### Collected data
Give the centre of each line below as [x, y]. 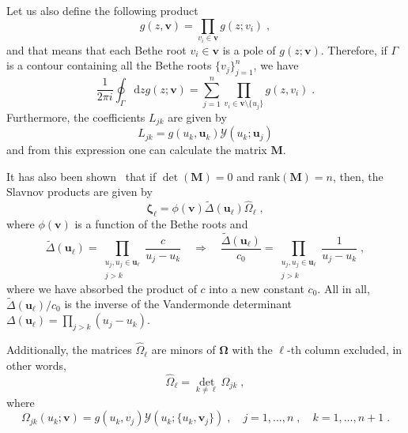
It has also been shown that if [81, 176]
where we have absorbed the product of [102, 288]
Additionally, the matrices [69, 350]
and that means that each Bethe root [96, 49]
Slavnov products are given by [79, 192]
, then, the [358, 176]
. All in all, [344, 288]
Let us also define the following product [102, 10]
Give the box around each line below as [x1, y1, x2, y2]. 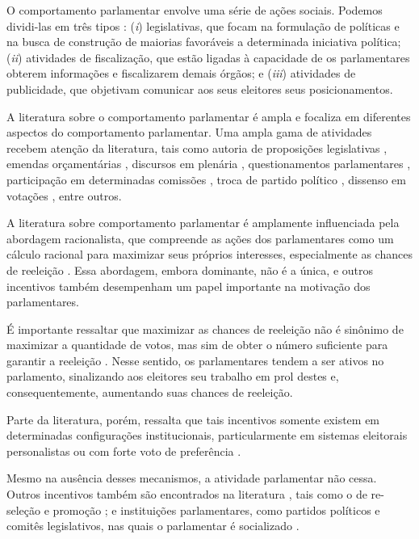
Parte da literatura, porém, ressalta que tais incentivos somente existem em [6, 411, 380, 427]
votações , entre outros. [6, 187, 122, 204]
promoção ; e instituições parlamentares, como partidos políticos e [52, 501, 380, 518]
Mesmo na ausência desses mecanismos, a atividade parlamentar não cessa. [6, 470, 377, 486]
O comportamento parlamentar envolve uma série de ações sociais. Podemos [6, 2, 383, 18]
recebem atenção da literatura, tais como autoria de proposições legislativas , [6, 139, 388, 156]
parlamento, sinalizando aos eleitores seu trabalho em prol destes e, [6, 368, 339, 385]
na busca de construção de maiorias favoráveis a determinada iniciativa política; [6, 33, 401, 50]
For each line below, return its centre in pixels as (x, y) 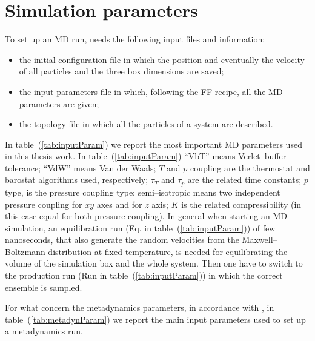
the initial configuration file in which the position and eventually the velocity (162, 59)
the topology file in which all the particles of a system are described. (146, 124)
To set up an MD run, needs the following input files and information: (135, 39)
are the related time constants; (244, 180)
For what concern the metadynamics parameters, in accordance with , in (140, 307)
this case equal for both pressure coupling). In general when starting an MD (146, 216)
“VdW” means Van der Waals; (100, 167)
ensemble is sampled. (44, 287)
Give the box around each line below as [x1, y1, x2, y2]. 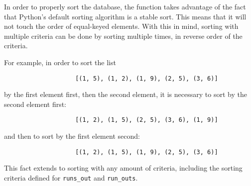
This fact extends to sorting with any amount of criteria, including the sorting [4, 163, 243, 173]
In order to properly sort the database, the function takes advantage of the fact [4, 1, 246, 11]
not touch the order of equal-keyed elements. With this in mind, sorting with [4, 21, 239, 31]
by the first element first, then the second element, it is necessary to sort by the [4, 89, 247, 99]
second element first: [4, 98, 67, 109]
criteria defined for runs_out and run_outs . [4, 172, 138, 183]
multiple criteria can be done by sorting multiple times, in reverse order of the [4, 30, 243, 41]
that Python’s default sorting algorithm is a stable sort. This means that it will [4, 11, 247, 21]
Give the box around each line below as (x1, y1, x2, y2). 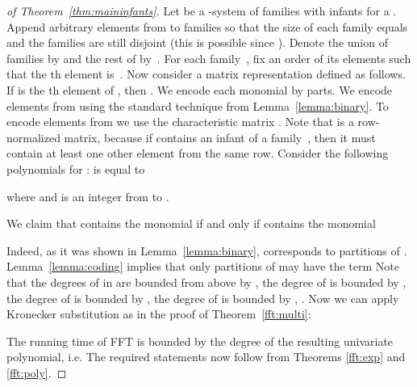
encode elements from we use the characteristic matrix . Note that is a (6, 113, 354, 130)
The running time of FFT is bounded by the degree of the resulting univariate (6, 332, 394, 349)
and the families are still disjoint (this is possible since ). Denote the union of (6, 34, 388, 51)
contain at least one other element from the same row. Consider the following (6, 145, 389, 162)
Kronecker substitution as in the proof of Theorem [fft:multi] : (6, 305, 311, 322)
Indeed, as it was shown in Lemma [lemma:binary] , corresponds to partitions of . (6, 242, 407, 259)
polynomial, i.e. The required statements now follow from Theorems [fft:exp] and (6, 348, 406, 365)
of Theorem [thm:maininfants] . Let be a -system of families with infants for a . (6, 2, 397, 19)
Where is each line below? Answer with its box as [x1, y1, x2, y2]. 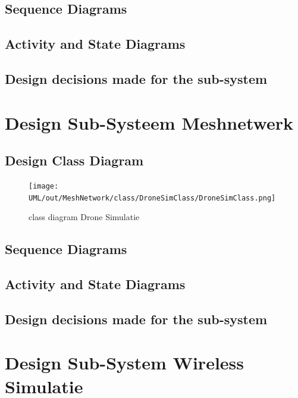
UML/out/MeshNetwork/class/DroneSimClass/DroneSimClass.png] [29, 193, 276, 202]
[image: [29, 181, 59, 190]
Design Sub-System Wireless [5, 350, 244, 375]
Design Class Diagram [5, 151, 144, 170]
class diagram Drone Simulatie [29, 211, 140, 223]
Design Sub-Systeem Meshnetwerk [5, 110, 293, 134]
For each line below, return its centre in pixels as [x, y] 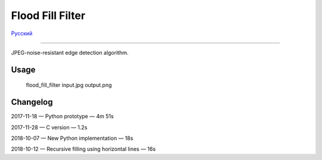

### About this task
Return word for word the lines above from the line with "This fact extends" to the line with "that Python’s default", including both and leaving out all others.

### Written answer
This fact extends to sorting with any amount of criteria, including the sorting [4, 163, 243, 173]
In order to properly sort the database, the function takes advantage of the fact [4, 1, 246, 11]
not touch the order of equal-keyed elements. With this in mind, sorting with [4, 21, 239, 31]
by the first element first, then the second element, it is necessary to sort by the [4, 89, 247, 99]
second element first: [4, 98, 67, 109]
criteria defined for runs_out and run_outs . [4, 172, 138, 183]
multiple criteria can be done by sorting multiple times, in reverse order of the [4, 30, 243, 41]
that Python’s default sorting algorithm is a stable sort. This means that it will [4, 11, 247, 21]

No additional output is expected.